Catena (Torres de Albánchez, Jaén, 1995) ganó (ex aequo) con este libro, el primero de los suyos, la 34ª edición del Premio Hiperión. Su juventud es clave para entender su contenido, una suerte de nueva poesía social (que nada tiene que ver con la de mediados del siglo pasado) donde se analiza el presente, precario en lo laboral, de su generación. Como esto es poesía, de ahí la diferencia, es en el territorio del lenguaje donde se resuelve el asunto. Él lo usa con soltura y naturalidad, sin usar mayúsculas ni signos de puntuación, y en una sucesión de poemas que vienen a ser fragmentos de un discurso infernal basado en el fracaso (“no puede escribir sobre el fracaso / quien no ha bajado al infierno”), el pesimismo existencial y la desesperanza. Parece que el futuro ya pasó para el personaje poético que encarna estos poemas. Para eso se sirve de la ironía y del humor, un sentido capital en esta frustrante panorámica donde la lucidez sobresale sin remedio. Por sus versos, sujetos a un ritmo sugestivo, desfilan una abuela jornalera con clara conciencia política que confía en el valor del trabajo, un padre con visa (“en el extranjero una transferencia bancaria / es el único abrazo que mi padre puede darme”) o una madre que, si enfermara, se vería obligada a vivir en el extranjero con sus hijos emigrantes.

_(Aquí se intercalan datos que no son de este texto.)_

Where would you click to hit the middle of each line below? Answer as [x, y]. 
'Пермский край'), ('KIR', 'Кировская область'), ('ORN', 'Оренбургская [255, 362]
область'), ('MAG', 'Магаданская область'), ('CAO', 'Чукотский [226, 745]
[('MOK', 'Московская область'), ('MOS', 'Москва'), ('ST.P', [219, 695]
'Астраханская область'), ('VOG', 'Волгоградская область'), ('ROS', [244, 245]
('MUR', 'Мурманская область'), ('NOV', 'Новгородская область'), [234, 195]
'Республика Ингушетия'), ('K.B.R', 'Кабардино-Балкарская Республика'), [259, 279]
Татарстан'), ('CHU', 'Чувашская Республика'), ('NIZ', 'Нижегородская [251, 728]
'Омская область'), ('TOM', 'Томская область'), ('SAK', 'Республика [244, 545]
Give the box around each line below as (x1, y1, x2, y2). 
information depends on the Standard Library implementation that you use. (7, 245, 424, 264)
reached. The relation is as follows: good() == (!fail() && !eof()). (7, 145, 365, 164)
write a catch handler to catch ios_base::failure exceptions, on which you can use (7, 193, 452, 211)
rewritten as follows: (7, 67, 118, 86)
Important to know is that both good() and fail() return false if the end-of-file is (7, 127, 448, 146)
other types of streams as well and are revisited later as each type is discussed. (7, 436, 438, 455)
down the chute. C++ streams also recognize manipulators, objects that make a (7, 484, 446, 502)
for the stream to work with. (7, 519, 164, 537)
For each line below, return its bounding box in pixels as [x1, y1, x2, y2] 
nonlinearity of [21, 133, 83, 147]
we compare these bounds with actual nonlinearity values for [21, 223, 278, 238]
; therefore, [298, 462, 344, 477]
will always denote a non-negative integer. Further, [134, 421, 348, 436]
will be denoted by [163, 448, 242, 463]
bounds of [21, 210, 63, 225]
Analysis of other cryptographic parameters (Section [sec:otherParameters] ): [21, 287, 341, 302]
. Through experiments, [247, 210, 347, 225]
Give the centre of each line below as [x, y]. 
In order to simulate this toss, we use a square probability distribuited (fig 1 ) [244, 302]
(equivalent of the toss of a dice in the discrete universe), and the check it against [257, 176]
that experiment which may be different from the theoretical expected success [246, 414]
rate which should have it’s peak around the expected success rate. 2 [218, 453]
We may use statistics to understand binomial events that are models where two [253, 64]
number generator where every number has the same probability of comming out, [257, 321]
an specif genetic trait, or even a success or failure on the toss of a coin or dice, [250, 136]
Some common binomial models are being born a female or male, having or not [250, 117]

Se ratifica que “la mayor hazaña del hombre moderno / es cotizar hasta jubilarse”; se fantasea con el suicidio literario de un hermano; se afirma, a propósito del espinoso tema de la libertad, que “no todo lo que acontece sin consentimiento es malo / es así que todos nacemos”; se parafrasea al beat Allen Ginsberg: “he visto las mejores mentes de mi generación / destruidas por un contrato basura”; se celebra la enfermedad, porque remite al cariño y a la infancia; se enumeran bienaventuranzas (“bienaventurado el dinero porque compra cosas”, “bienaventurado internet porque existe”, “bienaventurado el poema porque se lee rápido”, “bienaventurado el tiempo porque pasa”, etc.); se conversa con Ricardo, el único amigo de infancia que es solvente, propietario de un Mercedes, al que al cabo pregunta “cómo vamos a aguantar / los cuarenta años de trabajo que nos quedan / hasta jubilarnos”; se reivindica la lengua materna en un poema dedicado a la madre del protagonista, traductor de profesión, que empieza: “límpiame la lengua (madre) / porque hoy he venido a hablar contigo” y termina: “he venido solo para hablar contigo”; se critica la líquida realidad en la que naufragamos (“toda esta abundancia / todo este éxito / tan poca vida”).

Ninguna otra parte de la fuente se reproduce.